EXERCISE DIRECTIONS =>
Nothing but the lines from the one containing "Box the sconce. In pixels." to the end of the data should be returned, each exactly as written.

EXTRACTED INFORMATION =>
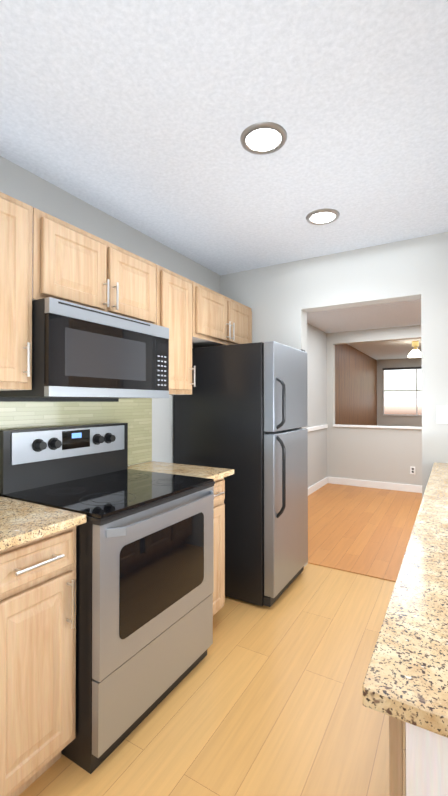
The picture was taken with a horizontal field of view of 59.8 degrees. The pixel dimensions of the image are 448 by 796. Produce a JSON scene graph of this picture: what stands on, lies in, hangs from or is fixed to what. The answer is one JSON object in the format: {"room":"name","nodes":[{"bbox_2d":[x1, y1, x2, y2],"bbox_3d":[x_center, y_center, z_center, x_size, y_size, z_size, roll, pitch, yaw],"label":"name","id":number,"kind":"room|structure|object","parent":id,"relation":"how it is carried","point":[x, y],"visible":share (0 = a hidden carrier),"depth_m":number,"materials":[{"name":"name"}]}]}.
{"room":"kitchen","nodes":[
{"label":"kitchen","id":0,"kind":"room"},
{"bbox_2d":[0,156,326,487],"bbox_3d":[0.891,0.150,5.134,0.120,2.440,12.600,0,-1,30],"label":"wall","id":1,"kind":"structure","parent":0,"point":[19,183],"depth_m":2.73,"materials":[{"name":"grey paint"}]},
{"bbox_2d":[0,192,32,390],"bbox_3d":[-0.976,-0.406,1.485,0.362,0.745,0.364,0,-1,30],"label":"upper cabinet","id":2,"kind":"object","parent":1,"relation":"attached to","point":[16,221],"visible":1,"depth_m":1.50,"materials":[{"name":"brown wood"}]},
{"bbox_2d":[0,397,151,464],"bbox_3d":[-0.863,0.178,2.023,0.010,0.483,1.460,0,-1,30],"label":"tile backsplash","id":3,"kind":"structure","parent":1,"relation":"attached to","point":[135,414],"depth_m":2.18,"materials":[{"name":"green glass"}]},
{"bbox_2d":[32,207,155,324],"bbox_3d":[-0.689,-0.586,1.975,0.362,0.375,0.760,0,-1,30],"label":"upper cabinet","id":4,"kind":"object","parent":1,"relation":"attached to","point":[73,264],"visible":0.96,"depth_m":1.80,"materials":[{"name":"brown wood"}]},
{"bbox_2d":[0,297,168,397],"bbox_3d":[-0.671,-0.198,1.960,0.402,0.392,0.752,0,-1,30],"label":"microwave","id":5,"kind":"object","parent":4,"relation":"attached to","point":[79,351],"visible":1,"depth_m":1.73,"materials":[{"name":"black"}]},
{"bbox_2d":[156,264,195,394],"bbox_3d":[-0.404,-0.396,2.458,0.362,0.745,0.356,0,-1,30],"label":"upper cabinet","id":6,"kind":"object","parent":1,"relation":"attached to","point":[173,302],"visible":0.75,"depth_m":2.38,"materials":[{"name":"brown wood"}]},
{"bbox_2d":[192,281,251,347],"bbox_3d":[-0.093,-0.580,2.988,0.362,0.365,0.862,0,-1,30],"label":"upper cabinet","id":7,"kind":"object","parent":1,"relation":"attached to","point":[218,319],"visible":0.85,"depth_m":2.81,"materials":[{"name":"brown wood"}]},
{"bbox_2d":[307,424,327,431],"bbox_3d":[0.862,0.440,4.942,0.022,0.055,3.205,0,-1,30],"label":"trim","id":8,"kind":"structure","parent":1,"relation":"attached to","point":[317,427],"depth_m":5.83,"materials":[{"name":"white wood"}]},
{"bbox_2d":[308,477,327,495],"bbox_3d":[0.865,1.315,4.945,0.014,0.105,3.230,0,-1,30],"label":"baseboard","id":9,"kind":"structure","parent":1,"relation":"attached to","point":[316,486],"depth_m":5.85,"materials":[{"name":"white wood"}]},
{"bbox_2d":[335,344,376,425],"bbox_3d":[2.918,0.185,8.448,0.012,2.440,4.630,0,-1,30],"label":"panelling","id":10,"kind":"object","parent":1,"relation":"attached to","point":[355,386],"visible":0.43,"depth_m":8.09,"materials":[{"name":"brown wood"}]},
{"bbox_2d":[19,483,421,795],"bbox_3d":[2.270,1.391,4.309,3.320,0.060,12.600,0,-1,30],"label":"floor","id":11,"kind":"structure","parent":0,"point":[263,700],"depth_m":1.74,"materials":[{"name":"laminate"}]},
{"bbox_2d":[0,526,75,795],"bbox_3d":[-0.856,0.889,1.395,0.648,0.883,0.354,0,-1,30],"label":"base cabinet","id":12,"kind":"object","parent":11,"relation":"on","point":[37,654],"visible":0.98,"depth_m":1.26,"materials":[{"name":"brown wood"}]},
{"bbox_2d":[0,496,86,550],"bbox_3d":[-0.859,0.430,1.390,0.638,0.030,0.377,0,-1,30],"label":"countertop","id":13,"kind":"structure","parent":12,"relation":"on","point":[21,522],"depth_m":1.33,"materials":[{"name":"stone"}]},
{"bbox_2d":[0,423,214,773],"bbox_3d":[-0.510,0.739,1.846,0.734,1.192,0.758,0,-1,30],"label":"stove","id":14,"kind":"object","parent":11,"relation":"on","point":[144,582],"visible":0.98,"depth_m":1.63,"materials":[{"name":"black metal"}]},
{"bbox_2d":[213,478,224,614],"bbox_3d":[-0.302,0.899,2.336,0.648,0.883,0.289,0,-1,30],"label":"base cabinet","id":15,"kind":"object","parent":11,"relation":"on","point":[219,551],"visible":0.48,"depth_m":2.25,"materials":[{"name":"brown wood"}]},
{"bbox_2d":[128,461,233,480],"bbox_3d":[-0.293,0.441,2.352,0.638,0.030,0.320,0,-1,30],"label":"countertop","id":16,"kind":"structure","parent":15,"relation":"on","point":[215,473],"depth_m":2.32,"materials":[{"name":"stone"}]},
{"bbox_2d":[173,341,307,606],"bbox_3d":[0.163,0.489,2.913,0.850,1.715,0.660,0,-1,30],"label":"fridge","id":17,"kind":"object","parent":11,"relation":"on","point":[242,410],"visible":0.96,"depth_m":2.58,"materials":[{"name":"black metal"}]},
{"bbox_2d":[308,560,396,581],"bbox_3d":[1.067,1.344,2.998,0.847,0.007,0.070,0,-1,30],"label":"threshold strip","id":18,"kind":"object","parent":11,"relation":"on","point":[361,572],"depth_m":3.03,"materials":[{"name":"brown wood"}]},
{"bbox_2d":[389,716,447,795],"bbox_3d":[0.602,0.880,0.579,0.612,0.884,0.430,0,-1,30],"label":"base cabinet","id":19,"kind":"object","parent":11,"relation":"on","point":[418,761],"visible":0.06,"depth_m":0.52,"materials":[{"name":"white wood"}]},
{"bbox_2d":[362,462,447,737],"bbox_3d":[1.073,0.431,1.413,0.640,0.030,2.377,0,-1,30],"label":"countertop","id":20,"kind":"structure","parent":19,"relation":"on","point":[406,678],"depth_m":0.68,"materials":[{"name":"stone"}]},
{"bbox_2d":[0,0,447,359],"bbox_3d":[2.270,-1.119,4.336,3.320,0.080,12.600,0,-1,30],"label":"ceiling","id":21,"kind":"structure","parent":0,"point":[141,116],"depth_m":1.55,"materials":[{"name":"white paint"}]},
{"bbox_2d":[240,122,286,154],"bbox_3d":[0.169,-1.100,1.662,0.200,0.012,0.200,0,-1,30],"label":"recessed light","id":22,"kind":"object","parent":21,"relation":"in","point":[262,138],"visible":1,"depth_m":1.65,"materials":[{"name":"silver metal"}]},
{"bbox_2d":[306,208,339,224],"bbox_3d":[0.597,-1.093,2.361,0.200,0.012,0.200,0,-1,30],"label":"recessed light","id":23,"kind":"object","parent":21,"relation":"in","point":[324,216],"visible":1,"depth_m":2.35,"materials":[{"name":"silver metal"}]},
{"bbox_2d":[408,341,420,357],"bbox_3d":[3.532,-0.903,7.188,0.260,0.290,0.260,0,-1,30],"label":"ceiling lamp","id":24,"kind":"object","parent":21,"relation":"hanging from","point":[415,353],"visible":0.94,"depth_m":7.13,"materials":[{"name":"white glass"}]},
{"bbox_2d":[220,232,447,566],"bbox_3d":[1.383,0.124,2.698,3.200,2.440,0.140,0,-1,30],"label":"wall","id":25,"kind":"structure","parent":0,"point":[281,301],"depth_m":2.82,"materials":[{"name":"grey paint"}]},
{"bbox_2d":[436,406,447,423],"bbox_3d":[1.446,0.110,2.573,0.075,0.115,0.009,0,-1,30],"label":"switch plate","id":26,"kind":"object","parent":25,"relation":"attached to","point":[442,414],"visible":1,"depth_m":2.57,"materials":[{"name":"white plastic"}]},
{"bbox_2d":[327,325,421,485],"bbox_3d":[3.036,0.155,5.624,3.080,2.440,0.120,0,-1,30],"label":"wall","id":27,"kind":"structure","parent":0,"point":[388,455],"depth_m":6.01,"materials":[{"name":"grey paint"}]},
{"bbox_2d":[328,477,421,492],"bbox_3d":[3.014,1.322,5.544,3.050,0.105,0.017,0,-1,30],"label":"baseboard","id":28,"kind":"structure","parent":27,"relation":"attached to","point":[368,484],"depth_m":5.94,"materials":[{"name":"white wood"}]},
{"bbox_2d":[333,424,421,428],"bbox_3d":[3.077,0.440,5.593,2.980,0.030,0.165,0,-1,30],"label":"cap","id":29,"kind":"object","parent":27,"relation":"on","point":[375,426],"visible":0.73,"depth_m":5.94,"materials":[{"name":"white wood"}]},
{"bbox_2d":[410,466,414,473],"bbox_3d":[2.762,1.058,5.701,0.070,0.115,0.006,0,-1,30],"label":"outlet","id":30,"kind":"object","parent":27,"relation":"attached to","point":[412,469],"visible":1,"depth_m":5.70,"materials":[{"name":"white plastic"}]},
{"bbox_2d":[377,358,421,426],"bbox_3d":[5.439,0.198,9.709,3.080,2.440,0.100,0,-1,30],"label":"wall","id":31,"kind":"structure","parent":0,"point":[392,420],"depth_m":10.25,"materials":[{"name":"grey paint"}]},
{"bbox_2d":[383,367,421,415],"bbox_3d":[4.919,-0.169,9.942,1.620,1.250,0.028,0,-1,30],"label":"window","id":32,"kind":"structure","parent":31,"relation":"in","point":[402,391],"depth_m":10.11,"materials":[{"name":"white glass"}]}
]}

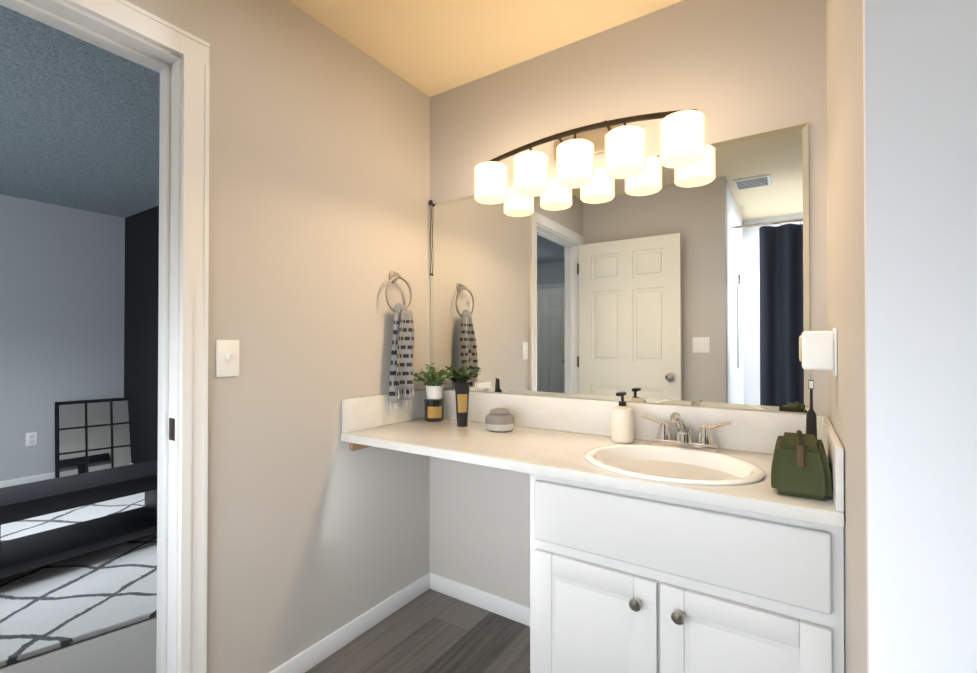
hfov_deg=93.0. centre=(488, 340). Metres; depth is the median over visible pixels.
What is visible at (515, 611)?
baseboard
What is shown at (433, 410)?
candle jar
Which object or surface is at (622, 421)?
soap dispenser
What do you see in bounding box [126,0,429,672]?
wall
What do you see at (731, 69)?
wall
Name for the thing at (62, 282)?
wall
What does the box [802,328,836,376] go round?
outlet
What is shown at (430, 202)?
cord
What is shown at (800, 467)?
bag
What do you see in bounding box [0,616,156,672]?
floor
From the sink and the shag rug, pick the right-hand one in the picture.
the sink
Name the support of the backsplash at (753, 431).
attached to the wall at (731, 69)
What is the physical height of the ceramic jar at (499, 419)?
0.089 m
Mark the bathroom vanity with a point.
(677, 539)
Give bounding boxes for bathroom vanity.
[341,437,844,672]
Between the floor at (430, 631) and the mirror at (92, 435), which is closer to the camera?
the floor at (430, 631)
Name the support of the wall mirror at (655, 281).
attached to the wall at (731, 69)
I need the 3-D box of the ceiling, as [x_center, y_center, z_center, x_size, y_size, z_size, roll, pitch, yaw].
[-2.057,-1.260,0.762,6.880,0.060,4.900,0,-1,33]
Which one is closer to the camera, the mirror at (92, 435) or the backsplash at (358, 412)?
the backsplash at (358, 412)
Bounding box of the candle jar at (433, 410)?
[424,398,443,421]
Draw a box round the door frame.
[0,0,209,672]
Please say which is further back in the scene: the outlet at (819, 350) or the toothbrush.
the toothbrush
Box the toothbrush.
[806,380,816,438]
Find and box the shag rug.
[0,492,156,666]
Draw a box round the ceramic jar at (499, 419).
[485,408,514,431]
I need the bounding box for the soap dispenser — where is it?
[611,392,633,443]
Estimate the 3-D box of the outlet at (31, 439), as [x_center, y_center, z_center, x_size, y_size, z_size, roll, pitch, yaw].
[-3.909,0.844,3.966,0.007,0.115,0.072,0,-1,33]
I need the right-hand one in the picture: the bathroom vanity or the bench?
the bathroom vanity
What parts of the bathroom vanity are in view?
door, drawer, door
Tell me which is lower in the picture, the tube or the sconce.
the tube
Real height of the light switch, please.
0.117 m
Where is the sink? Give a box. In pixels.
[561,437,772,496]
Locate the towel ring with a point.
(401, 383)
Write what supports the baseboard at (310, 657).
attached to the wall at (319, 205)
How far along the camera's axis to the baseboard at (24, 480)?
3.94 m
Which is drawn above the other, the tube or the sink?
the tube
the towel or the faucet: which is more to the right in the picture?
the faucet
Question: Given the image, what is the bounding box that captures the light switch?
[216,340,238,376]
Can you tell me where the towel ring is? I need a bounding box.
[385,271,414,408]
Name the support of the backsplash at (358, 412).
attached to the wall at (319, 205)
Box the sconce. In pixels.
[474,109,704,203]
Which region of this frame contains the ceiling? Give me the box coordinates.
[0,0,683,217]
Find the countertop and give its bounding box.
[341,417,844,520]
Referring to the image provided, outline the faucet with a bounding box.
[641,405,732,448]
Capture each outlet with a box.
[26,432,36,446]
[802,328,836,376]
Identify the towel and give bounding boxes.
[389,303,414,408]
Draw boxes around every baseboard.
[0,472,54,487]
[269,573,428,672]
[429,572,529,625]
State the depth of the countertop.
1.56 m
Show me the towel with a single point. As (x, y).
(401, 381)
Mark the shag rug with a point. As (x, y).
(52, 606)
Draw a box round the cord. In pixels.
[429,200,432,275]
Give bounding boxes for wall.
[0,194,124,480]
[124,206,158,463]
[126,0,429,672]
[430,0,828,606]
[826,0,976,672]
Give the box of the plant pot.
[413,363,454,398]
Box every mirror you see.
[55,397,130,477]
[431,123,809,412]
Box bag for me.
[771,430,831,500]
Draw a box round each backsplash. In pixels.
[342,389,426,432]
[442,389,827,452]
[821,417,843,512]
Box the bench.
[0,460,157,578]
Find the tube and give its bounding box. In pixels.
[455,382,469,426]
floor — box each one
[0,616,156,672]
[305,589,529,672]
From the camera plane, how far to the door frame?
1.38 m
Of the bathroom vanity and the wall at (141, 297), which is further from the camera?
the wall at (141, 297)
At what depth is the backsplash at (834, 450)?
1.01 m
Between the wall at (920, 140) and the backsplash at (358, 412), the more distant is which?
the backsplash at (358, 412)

THE ANSWER =>
Box the sconce. In pixels.
[474,109,704,203]
Which region of this frame contains the ceiling? Give me the box coordinates.
[0,0,683,217]
Find the countertop and give its bounding box.
[341,417,844,520]
Referring to the image provided, outline the faucet with a bounding box.
[641,405,732,448]
Capture each outlet with a box.
[26,432,36,446]
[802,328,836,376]
Identify the towel and give bounding boxes.
[389,303,414,408]
Draw boxes around every baseboard.
[0,472,54,487]
[269,573,428,672]
[429,572,529,625]
State the depth of the countertop.
1.56 m
Show me the towel with a single point. As (x, y).
(401, 381)
Mark the shag rug with a point. As (x, y).
(52, 606)
Draw a box round the cord. In pixels.
[429,200,432,275]
Give bounding boxes for wall.
[0,194,124,480]
[124,206,158,463]
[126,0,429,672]
[430,0,828,606]
[826,0,976,672]
Give the box of the plant pot.
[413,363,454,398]
Box every mirror you see.
[55,397,130,477]
[431,123,809,412]
Box bag for me.
[771,430,831,500]
Draw a box round each backsplash. In pixels.
[342,389,426,432]
[442,389,827,452]
[821,417,843,512]
Box the bench.
[0,460,157,578]
Find the tube and give its bounding box. In pixels.
[455,382,469,426]
floor — box each one
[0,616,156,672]
[305,589,529,672]
From the camera plane, how far to the door frame?
1.38 m
Of the bathroom vanity and the wall at (141, 297), which is further from the camera?
the wall at (141, 297)
At what depth is the backsplash at (834, 450)?
1.01 m
Between the wall at (920, 140) and the backsplash at (358, 412), the more distant is which?
the backsplash at (358, 412)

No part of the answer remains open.